Taxi¶
Overview |
Specification |
|---|---|
Observation Space |
{0, 1, …, 499} |
Action Space |
{0, 1, 2, 4, 5} |
Reward Space |
{-10, 0, 20} |
Loading String |
|
Description¶
In a 5x5 grid world with four colored squares (Red, Green, Yellow, and Blue), taxi passengers spawn on one of the four squares, chosen uniformly at random. The passengers have a desired destination, also on one of the four squares chosen uniformly at random. The agent must pick up the current passenger and drop them off at their desired destination. Exactly one passenger is present on the grid at every timestep.

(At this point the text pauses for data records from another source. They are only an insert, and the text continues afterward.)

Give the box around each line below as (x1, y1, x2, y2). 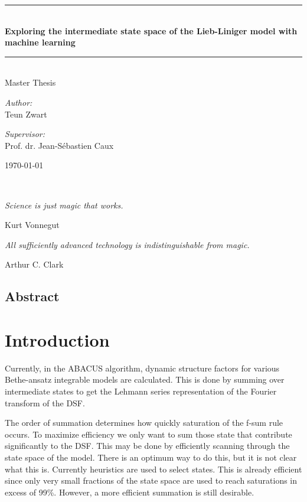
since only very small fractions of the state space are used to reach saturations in (5, 474, 298, 487)
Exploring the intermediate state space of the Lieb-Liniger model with (5, 24, 298, 37)
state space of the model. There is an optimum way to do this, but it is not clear (5, 451, 297, 463)
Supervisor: (5, 128, 45, 140)
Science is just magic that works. (5, 198, 123, 211)
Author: (5, 96, 32, 108)
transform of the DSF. (5, 396, 85, 409)
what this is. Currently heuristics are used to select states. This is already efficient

This environment is based on the corresponding episodic environment introduced in “Hierarchical Reinforcement Learning with the MAXQ Value Function Decomposition” by Thomas G. Dietterich. In the episodic version of Taxi, an episode terminates after a single passenger is delivered. This is a continuing version of Taxi, where a new passenger spawns once the current passenger has been successfully dropped off.

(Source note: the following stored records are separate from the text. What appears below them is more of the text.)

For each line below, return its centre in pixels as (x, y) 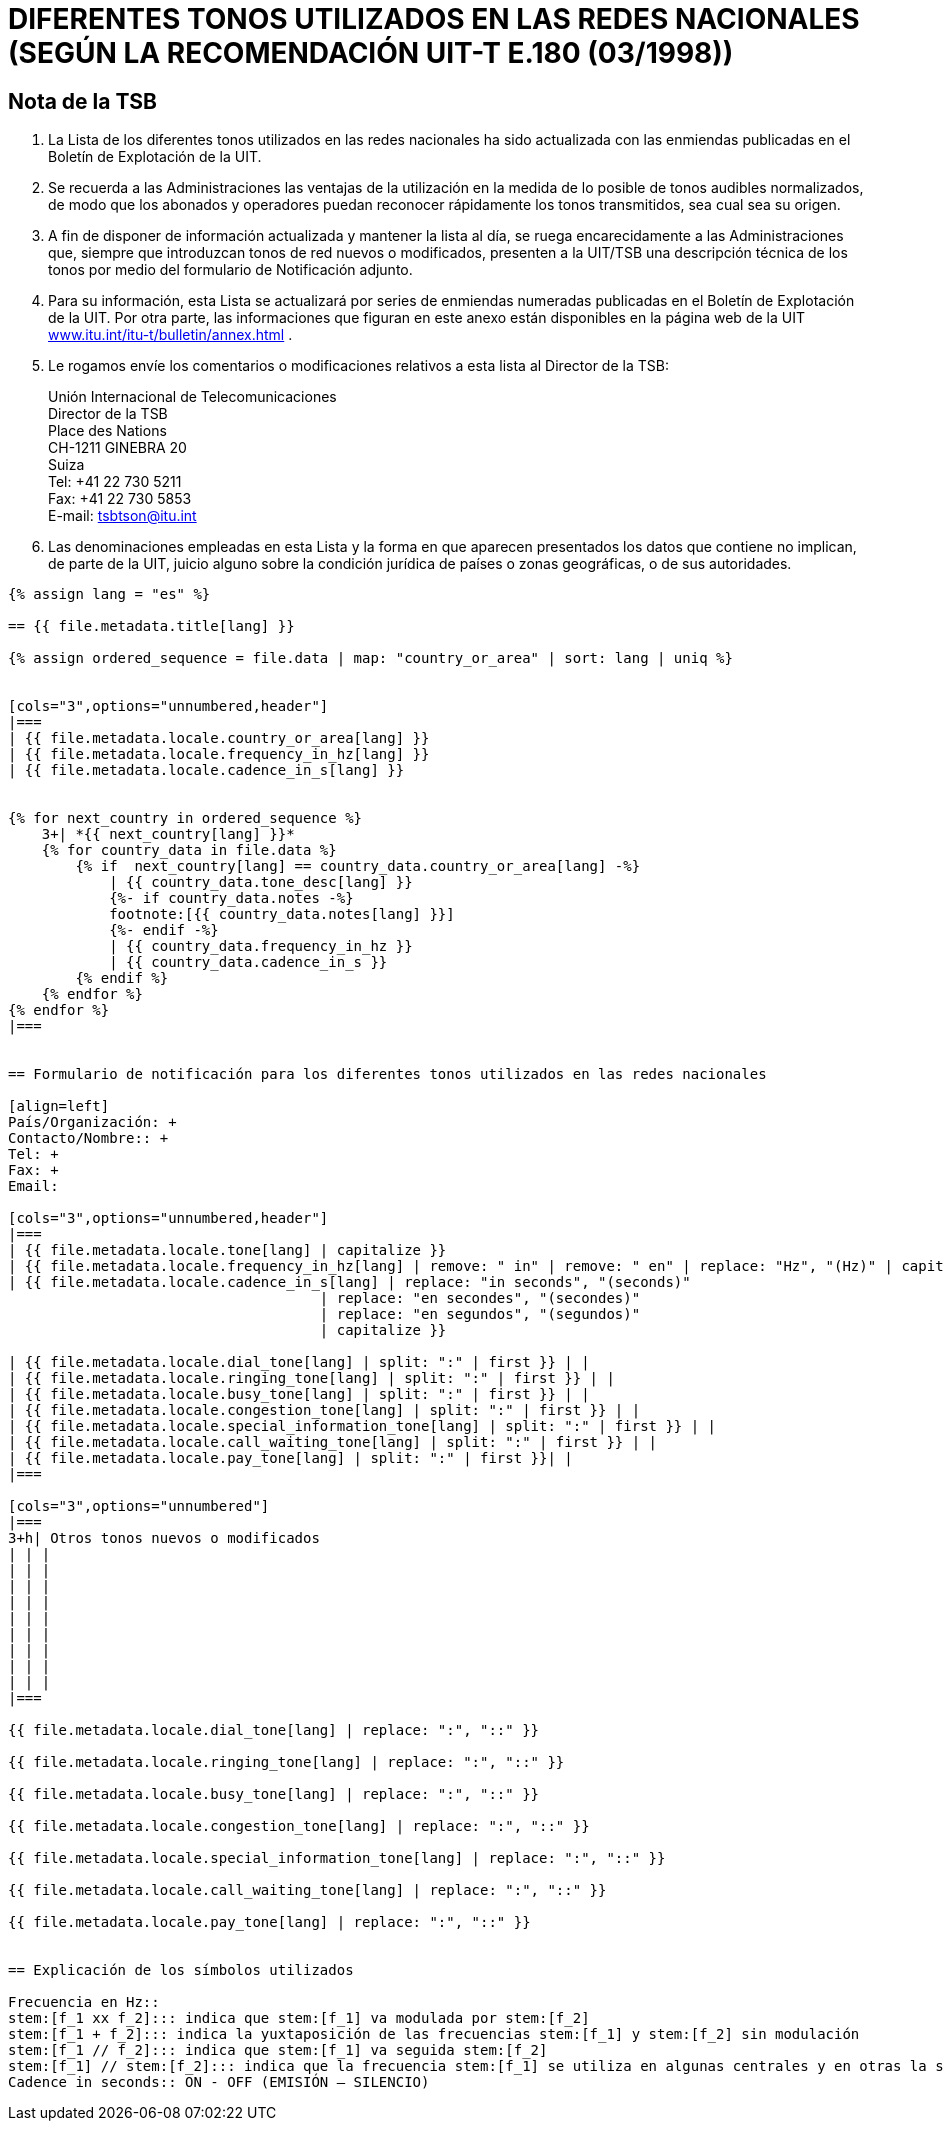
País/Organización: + (92, 1122)
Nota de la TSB (82, 101)
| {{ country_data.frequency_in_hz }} (261, 946)
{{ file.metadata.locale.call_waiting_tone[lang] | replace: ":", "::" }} (307, 1890)
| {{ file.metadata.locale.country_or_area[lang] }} (219, 738)
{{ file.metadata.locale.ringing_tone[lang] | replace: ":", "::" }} (286, 1762)
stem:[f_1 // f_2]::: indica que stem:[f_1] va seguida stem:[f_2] (278, 2050)
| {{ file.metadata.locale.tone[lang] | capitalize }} (227, 1250)
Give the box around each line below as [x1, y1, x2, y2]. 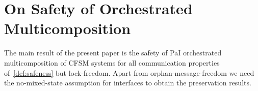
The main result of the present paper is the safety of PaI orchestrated [4, 47, 222, 58]
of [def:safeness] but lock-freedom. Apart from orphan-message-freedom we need [4, 67, 254, 78]
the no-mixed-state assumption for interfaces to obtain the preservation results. [4, 77, 251, 88]
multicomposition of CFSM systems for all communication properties [4, 57, 220, 68]
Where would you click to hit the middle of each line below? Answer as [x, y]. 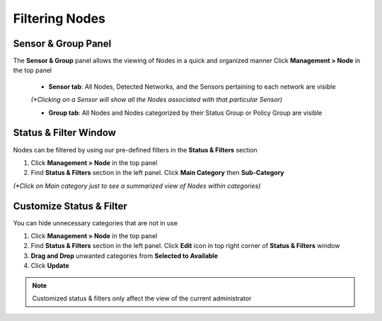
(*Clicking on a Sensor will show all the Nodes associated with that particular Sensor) [157, 100]
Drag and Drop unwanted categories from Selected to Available [125, 256]
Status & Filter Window [65, 133]
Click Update [50, 266]
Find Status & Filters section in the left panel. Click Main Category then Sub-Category [157, 173]
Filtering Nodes [59, 18]
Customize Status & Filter [70, 206]
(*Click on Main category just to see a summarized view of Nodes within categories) [137, 186]
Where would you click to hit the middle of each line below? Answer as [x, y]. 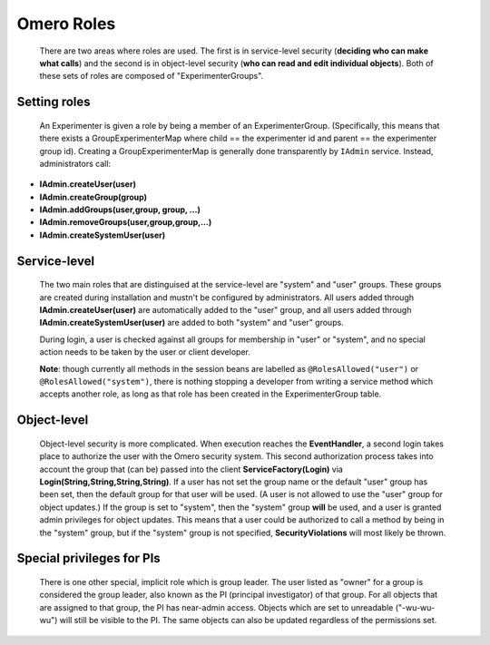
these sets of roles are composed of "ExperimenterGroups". [152, 76]
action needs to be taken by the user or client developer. [145, 352]
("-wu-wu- [415, 607]
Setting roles [54, 102]
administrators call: [75, 163]
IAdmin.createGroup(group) [93, 197]
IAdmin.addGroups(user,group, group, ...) [120, 210]
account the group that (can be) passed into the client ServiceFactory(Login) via [191, 469]

At each timestep, the taxi can move in one of the four cardinal directions, or it can attempt to perform a pick-up or drop-off on its current square. The ‘pick-up’ action is legal only when the passenger and taxi are on the same square and the passenger has not already been picked up; similarly, the ‘drop-off’ action is legal only when the passenger has been picked up and the taxi has arrived at the passenger’s destination. A passenger’s pick-up and destination location can be the same square, but the taxi must still pick up and drop off the passenger for a successful delivery.
For each passenger successfully dropped off, the agent receives a reward of +20. If the agent performs an illegal ‘pick-up’ or ‘drop-off’ action (eg. dropping off the passenger at an incorrect location), it receives a reward of -10. If a movement action causes the taxi to hit a barrier, the taxi stays in its current square.
Observations¶
The observation space is a single state index, which encodes the possible states accounting for the taxi position, location of the passenger, and four desired destination locations. Since there are 25 possible taxi positions, 5 possible locations of the passenger (either on the colored squares or in the taxi), and 4 possible destinations, there is a total of 500 discrete states.
Actions¶
There are six discrete actions.
0: Move one pixel North.
1: Move one pixel West.
2: Move one pixel South.
3: Move one pixel East.
4: Pickup the passenger.
5: Dropoff the passenger.
Rewards¶
If a passenger is in the taxi and is successfully dropped off, a reward of +20 is received.
If an illegal ‘pick-up’ or ‘drop-off’ action is performed, a reward of -10 is received.
Else the reward equals 0.
Rendering¶
Example visualizations of a few states are provided below.
(Left) The empty taxi (grey circle) located on the same square as the passenger (purple outline), prior to pick-up.
(Middle) The taxi containing the passenger (purple circle) upon pick-up.
(Right) The taxi containing the passenger on the same square as its destination (dark green outline), prior to drop-off.